Bingham Farms Physician Convicted of Drug and Health Care Fraud Charges
DETROIT - Bingham Farms physician David Jankowski, 62, was convicted today by a federal jury in Detroit on thirty charges related to the unlawful distribution of Schedule II, III and IV controlled substances and health care fraud, announced United States Attorney Dawn N. Ison.
Joining Ison in the announcement were James A. Tarasca, Special Agent in Charge of the Detroit Field Office of the Federal Bureau of Investigation, and Mario Pinto, Special Agent-In-Charge, United States Department of Health and Human Services – Office of Inspector General.
The trial began on May 10, 2022,held before United States District Judge Bernard A. Friedman in Detroit. Jankowski will be sentenced on November 15, 2022, at 1:30 pm.
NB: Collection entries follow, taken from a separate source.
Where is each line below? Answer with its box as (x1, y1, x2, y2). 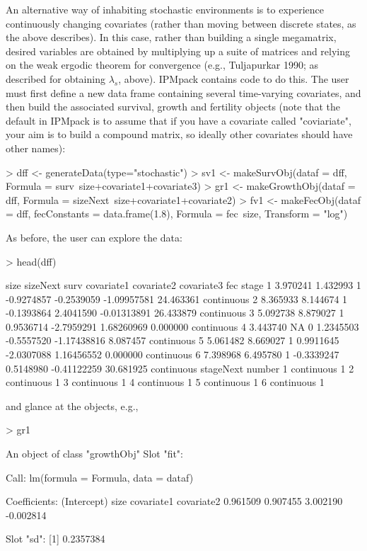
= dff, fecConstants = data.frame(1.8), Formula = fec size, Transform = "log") (6, 206, 348, 221)
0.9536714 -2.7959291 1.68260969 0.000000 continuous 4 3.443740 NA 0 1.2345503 (6, 319, 359, 334)
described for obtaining (6, 71, 105, 86)
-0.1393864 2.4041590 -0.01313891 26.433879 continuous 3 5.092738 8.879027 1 (6, 305, 344, 320)
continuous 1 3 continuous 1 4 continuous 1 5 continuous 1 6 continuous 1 (6, 375, 325, 390)
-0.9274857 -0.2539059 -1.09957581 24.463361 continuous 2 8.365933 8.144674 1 (6, 291, 348, 306)
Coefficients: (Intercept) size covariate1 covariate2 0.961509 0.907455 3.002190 (6, 494, 343, 509)
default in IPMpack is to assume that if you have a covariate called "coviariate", (6, 113, 351, 127)

The charges on which he was convicted stemmed from Jankowski’s operation of Summit Medical Group, a purported medical clinic formerly located in Dearborn Heights and Southfield, MI. According to the evidence presented at trial, Dr. Jankowski wrote medically unnecessary prescriptions for controlled substances such as Oxycontin, Oxycodone, morphine, hydrocodone, and Xanax. He also prescribed controlled substances after receiving cash from patient recruiters who brought patients to his practice. The evidence demonstrated that Jankowski issued or authorized the issuance of more than 1.7 million Schedule II controlled substances to individuals outside the course of professional medical practice and for no legitimate medical purpose in exchange for compensation. As part of this scheme, Dr. Jankowski also issued or authorized the issuance more than 800,000 Schedule III controlled substances and more than 870,00 Schedule IV controlled substances. The evidence also showed that Jankowski used his access to controlled substances to lure patients into his health care fraud scheme. Patients were attracted to his practice by the easy access to controlled substances. Many of these patients had no need for the drugs. Instead, the controlled substances were sold on the streets to feed the addictions of opioid addicts. Trial testimony and exhibits showed that Jankowski then submitted false and fraudulent insurance claims asserting that he had provided necessary treatment to these patients. The claims were submitted to Michigan auto insurance companies, private health care insurers, Medicare and Medicaid. Based upon these fraudulent claims, Dr. Jankowski received more than $29.3 million from the auto and private insurance companies and more than $6 million from Medicare and Medicaid.
Dr. Jankowski was convicted of thirty of the thirty-two counts with which he was charged and faces a statutory maximum penalty of 20 years in federal prison.
“The improper distribution of prescription drugs outside the course of ordinary medical practice causes significant harm. It is in everyone’s best interests to keep these highly addictive substances off the street, and it is particularly disturbing when a trusted physician is the vehicle for the illegal distribution of opioids,” stated U.S. Attorney Ison. “My office is dedicated to stemming the tide of opioid addiction and the resulting consequences to families in the Eastern District. Law enforcement investigators are aggressively investigating health care fraud and detecting abuses by doctors, and we hope that prosecutions like this one will deter medical professionals from illegally distributing controlled substances and stealing taxpayer funds.”
“This defendant exploited vulnerable patients and the health care system by prescribing and billing for medically unnecessary prescription medications. By doing so, he violated his oath to do no harm, and defrauded health care insurance programs. This type of crime puts patients at risk and makes medical care more costly for all of us,” said James A. Tarasca, Special Agent in Charge of the FBI’s Detroit Field Office. “Thanks to the diligent work of the FBI and our law enforcement partners, we are able to address this important aspect of health care fraud and continue our mission of bringing those who operate these criminal schemes to justice.”
“Doctors and other medical providers engaged in the overprescribing of opioids for profit places patients at risk and underscores the significance of this investigation,” said Special Agent in Charge Mario M. Pinto of the Department of Health and Human Services, Office of Inspector General (HHS-OIG). “In conjunction with our law enforcement partners, we will continue to work to protect beneficiaries and investigate fraudulent conduct related to our Federal health care programs.”
The investigation was conducted by the FBI and the Department of Health and Human Services – Office of Inspector General.
The case was prosecuted by Assistant United States Attorneys Regina R. McCullough, Wayne F. Pratt, and Philip A. Ross.